The production process of container diesel generator sets is far from simple assembly, but a complex process that integrates precision mechanical manufacturing, electrical engineering, and system integration. The core process can be summarized as the complete chain from core component processing to final assembly testing.
Production begins with precision machining of core components. The key components of the engine, such as the cylinder block, require high-precision casting to obtain blanks, which are then processed by a series of CNC machine tools such as boring, milling, and drilling to ensure extremely high dimensional accuracy. For example, the clearance between the piston and the cylinder wall needs to be controlled within a few percent of a millimeter. The manufacturing of the core components of the generator is equally crucial. The stator core is made of stacked silicon steel sheets, and the stator winding is made of high-purity copper wire and impregnated with insulation paint. The rotor must undergo dynamic balance testing and calibration after assembly to reduce vibration and noise.

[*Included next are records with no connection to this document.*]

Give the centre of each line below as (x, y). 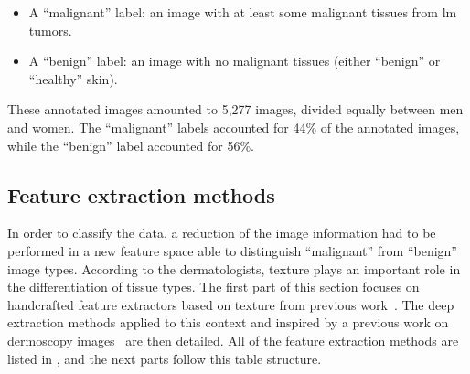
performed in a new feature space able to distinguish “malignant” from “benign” (232, 250)
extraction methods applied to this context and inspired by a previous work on (228, 322)
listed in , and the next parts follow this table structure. (165, 358)
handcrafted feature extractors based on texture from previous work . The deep (231, 304)
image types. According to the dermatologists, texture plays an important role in (234, 268)
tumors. (50, 30)
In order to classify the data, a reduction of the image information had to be (222, 233)
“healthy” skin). (73, 78)
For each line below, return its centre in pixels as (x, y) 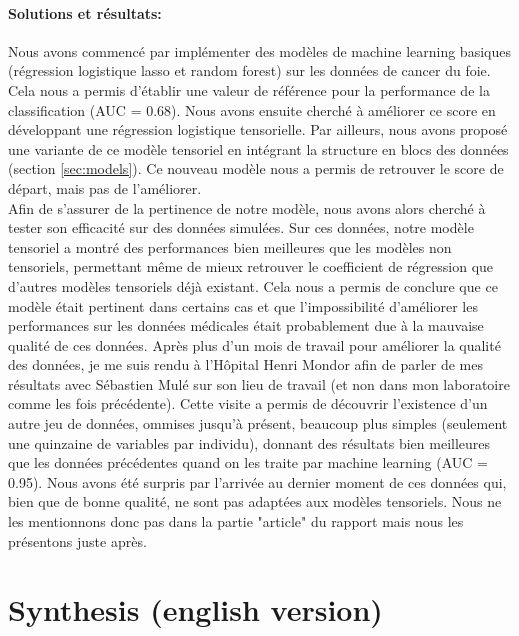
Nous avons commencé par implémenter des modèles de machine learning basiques (259, 50)
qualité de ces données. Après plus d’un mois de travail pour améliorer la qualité (254, 344)
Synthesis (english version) (195, 609)
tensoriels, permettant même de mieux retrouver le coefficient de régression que (251, 266)
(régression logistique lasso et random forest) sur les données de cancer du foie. (249, 70)
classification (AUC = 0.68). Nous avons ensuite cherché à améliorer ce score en (252, 109)
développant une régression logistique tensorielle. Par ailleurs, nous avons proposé (258, 129)
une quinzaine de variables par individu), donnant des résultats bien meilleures (249, 442)
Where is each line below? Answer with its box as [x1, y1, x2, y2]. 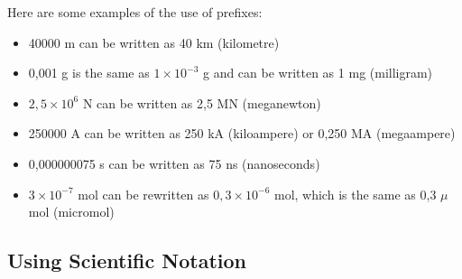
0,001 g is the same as [28, 63, 150, 82]
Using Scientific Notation [7, 246, 246, 274]
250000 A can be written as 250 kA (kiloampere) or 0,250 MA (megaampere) [28, 124, 456, 143]
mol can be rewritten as [78, 184, 209, 203]
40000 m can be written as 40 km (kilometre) [28, 33, 280, 51]
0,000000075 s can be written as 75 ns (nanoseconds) [28, 153, 320, 172]
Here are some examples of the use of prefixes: [7, 3, 263, 21]
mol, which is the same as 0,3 [273, 184, 437, 203]
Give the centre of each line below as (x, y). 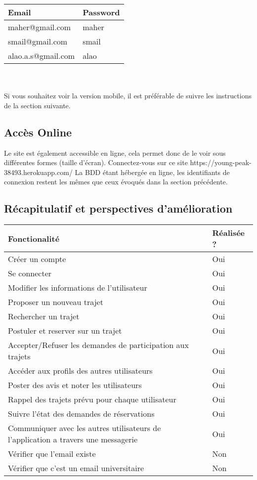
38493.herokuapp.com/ (38, 172)
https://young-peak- (221, 162)
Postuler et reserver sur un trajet (65, 331)
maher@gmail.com (40, 27)
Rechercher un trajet (44, 316)
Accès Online (38, 132)
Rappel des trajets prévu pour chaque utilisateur (92, 399)
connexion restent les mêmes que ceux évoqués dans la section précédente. (116, 182)
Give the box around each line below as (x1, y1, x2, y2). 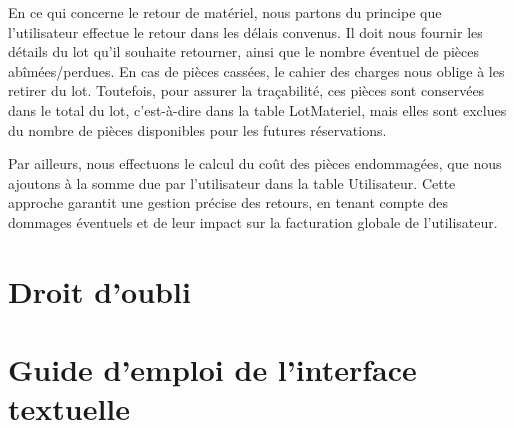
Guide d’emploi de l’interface (8, 349, 417, 390)
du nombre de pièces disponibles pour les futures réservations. (8, 119, 387, 140)
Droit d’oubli (8, 270, 191, 311)
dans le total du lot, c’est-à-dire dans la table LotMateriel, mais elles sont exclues (8, 99, 507, 120)
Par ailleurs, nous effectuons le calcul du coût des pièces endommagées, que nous (8, 153, 502, 174)
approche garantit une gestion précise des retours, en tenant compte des (8, 192, 448, 213)
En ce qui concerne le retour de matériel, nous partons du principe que (8, 2, 442, 22)
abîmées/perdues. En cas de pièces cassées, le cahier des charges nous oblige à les (8, 60, 505, 81)
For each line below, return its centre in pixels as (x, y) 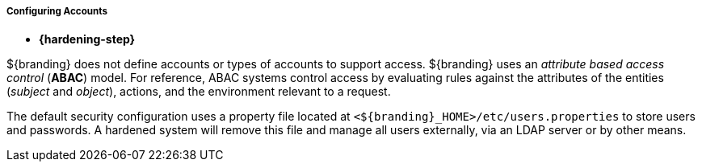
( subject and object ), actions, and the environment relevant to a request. (199, 92)
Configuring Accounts (57, 11)
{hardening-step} (87, 39)
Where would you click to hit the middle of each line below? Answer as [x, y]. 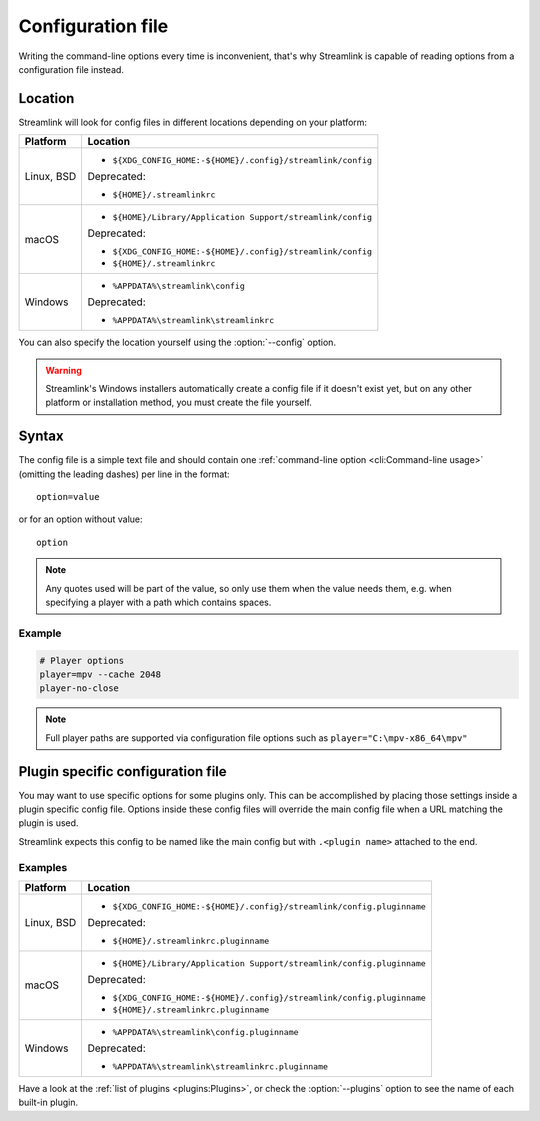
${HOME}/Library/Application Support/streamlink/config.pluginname [269, 963]
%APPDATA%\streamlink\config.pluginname [205, 1031]
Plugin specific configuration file [122, 771]
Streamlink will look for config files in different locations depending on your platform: [193, 122]
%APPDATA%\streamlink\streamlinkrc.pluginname [220, 1066]
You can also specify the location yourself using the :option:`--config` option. [177, 342]
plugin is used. [48, 823]
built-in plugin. [48, 1102]

After the components are ready, enter the final assembly stage. The docking between the engine and the generator is a 'heart surgery', where they are connected through a high rigidity common base and connected using elastic couplings or direct flange connections. For containerized units, the production process also includes installing the assembled generator set body into a customized outdoor container, and integrating systems such as automatic oil supply, power distribution, noise reduction, fire warning, and parallel control platform internally, making it a modular backup power platform. The assembly process must follow strict procedures, including preparation work, component assembly, final assembly, and post assembly inspection and adjustment, to ensure the correct relative position and fit clearance of each component, and to conduct sealing tests.
The support for refined processes lies in the whole process quality control, which runs through the entire process from raw material inspection (IQC) to final product inspection (FQC). Advanced factories use equipment such as coordinate measuring instruments for testing. The assembled unit must undergo strict testing, including insulation inspection, start-up testing, automatic protection function testing, and continuous operation testing at rated power, to ensure its performance and reliability. Containerized units also require seismic analysis, usually using finite element modeling and other computational analysis methods to ensure the safety of their structure under seismic loads.
Leading manufacturing plants not only carry out production, but also continuously conduct research and development and improvement, such as optimizing turbocharger matching, cooling systems, or applying new technologies, to ensure that production processes and products can continue to iterate and maintain competitiveness.